*What is being asked*.
For the entries that appear below, write out the exact text and omit the pictures.

*Excerpts from a dataset*.
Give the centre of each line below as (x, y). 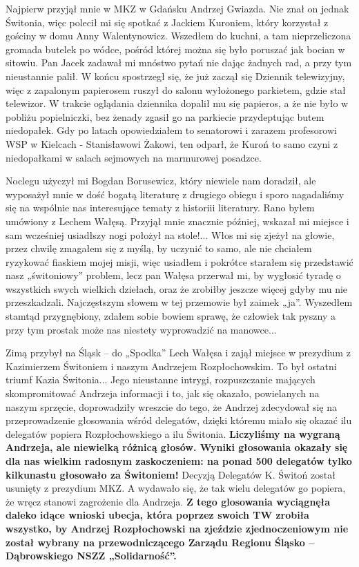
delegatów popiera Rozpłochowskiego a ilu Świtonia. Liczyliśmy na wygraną (173, 433)
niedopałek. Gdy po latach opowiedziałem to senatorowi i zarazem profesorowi (171, 130)
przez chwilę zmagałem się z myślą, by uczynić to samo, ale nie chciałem (159, 248)
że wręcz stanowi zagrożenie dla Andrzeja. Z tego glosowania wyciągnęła (168, 501)
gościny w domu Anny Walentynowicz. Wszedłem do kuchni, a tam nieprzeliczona (178, 36)
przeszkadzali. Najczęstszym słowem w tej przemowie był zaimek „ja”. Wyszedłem (179, 302)
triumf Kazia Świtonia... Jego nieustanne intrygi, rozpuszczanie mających (161, 379)
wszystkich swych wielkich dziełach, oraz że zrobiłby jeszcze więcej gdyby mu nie (177, 288)

*Result*.
Give the centre of each line below as (x, y). 
delegatów popiera Rozpłochowskiego a ilu Świtonia. Liczyliśmy na wygraną (173, 433)
niedopałek. Gdy po latach opowiedziałem to senatorowi i zarazem profesorowi (171, 130)
przez chwilę zmagałem się z myślą, by uczynić to samo, ale nie chciałem (159, 248)
że wręcz stanowi zagrożenie dla Andrzeja. Z tego glosowania wyciągnęła (168, 501)
gościny w domu Anny Walentynowicz. Wszedłem do kuchni, a tam nieprzeliczona (178, 36)
przeszkadzali. Najczęstszym słowem w tej przemowie był zaimek „ja”. Wyszedłem (179, 302)
triumf Kazia Świtonia... Jego nieustanne intrygi, rozpuszczanie mających (161, 379)
wszystkich swych wielkich dziełach, oraz że zrobiłby jeszcze więcej gdyby mu nie (177, 288)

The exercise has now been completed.